Hoy en día sustentamos lo que somos en función a lo que tenemos, así creemos ser más exitosos en relación al buen posicionamiento de nuestras amistades, a los títulos académicos y nobiliarios que ostentamos, a nuestra capacidad de endeudamiento, y ahora recientemente al número de “seguidores” o “amigos” que tenemos en nuestra cada vez más creciente personalidad virtual.
Desde pequeños aprendimos a aferrarnos a las cosas, a defender lo que es nuestro.
Gran parte de nuestra vida la dedicamos a tener, a poseer, a pesar de que cuando muramos no nos llevaremos absolutamente nada a la tumba.
En contraste, los monjes tibetanos practican la confección de mandalas de arena. Este es un arte que tiene por finalidad practicar la concentración, a fin de poner orden en el ser, y además practicar la opción de no sufrir por el apego que habitualmente tenemos a las cosas.
Construir mandalas de arena es una tradición que consiste en armar representaciones del Universo (macrocosmos y microcosmos) con granos coloreados. No obstante la participación de varios monjes, el proceso de construir el mandala puede llevar varias semanas.
Una vez concluido el mandala, éste es santificado y posteriormente destruido. El ritual concluye cuando la arena es depositada en algún río. Así es como se vive por algunos días uno de los dramas humanos: “El proceso que simboliza la continuidad de la vida y el ideal de no apegarse a las cosas materiales”.
La forma como los monjes concluyen el ritual contraviene la forma de pensar en occidente, porque para nosotros es evidente que si algo implicó tanto esfuerzo y lo hicimos con amor, entonces debería conservarse y por supuesto estaríamos pensando en los medios para tal vez heredarlo a las futuras generaciones.

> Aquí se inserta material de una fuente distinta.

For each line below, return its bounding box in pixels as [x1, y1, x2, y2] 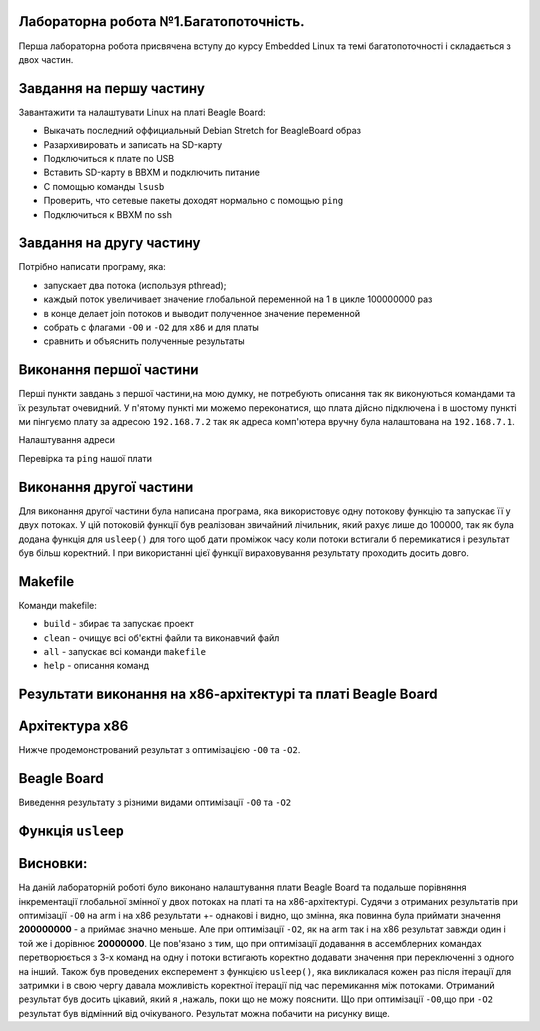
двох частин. [18, 53, 74, 65]
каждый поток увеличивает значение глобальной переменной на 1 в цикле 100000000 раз [43, 293, 433, 305]
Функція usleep [18, 823, 124, 840]
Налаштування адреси [18, 434, 115, 446]
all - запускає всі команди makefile [43, 646, 207, 658]
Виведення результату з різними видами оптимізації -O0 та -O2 [18, 796, 292, 809]
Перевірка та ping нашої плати [18, 452, 153, 464]
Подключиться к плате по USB [43, 152, 175, 164]
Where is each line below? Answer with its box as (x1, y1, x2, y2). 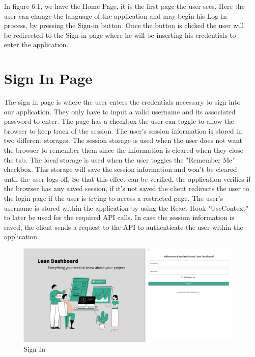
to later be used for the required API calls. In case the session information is (4, 212, 234, 222)
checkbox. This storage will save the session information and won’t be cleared (4, 164, 237, 174)
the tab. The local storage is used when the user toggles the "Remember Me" (4, 154, 235, 165)
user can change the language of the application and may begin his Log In (4, 10, 227, 21)
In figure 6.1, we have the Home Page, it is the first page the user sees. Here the (4, 1, 245, 11)
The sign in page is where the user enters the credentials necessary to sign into (4, 97, 241, 107)
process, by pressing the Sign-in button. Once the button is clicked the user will (4, 20, 244, 30)
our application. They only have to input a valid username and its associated (4, 106, 236, 116)
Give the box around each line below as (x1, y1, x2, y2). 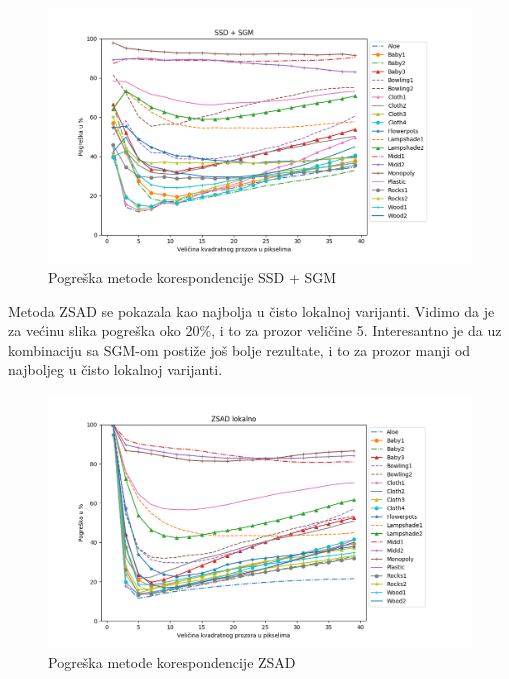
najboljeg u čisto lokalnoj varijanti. (8, 359, 223, 380)
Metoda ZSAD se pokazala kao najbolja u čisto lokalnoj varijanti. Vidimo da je (8, 300, 495, 321)
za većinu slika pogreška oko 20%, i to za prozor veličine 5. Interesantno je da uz (8, 320, 502, 341)
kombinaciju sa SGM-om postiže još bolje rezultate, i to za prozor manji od (8, 339, 471, 360)
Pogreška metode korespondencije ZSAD (48, 652, 296, 673)
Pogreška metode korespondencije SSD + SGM (48, 267, 337, 288)
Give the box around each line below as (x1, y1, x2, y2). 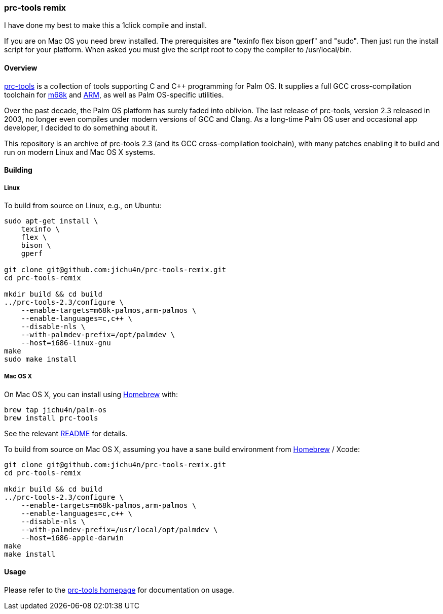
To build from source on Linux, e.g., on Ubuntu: (4, 201, 162, 210)
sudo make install (4, 354, 77, 363)
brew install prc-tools (4, 413, 98, 422)
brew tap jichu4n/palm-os (4, 405, 107, 414)
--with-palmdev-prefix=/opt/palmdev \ (21, 330, 175, 339)
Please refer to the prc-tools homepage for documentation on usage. (4, 585, 234, 594)
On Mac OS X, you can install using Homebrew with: (4, 390, 178, 399)
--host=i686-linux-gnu (21, 338, 111, 347)

Pero querer que algo perdure podría estar vinculado no sólo con la búsqueda de la trascendencia y con el amor a lo que se hace, en nuestra cultura está más vinculado con el miedo.
Distinto es que por deshacernos de los apegos seamos indolentes e irresponsables ante los compromisos que vamos adquiriendo.
Ese sentimiento de aferrarnos obsesivamente a las cosas, a las personas, a nuestros sentimientos y a lo que creemos o sabemos, en realidad, se convierte en nuestra esclavitud y en la correa por la cual somos manipulados o engañados.
Parece un juego de palabras la afirmación de Yusi Cervantes Leyzaola que en su artículo En el origen del apego está el miedo, sostiene:
En el origen del apego está el miedo, y el miedo, además, alimenta y hace permanecer al apego.
Yusi Cervantes vincula apego, miedo y amor no sólo como una combinación que esclaviza, sino como una fórmula de la cual puede emerger la vía de nuestra propia liberación, por ello afirma:
Vivir sin apego significa amar desde la libertad, no desde el miedo. Yo te amo porque lo decido, porque me da la gana, porque para mí es un inmenso placer amarte… y si me correspondes, el gozo es inmenso; pero si no, de todos modos estoy bien, y disfruto de tu presencia cuando es posible.
Vivir con apego significa amar, o pretender amar, desde el miedo. Tengo miedo de amarte, de que me lastimes, sin ti no puedo vivir, no puedo respirar, te necesito… ¡Qué horror!
Vivir sin apego es conservar el poder sobre mí mismo. Vivir con apego es otorgar el poder sobre mí mismo a otras personas, a las cosas o a las circunstancias.
¿Verdad que vale la pena deshacerse del miedo que nos ocasionan los apegos?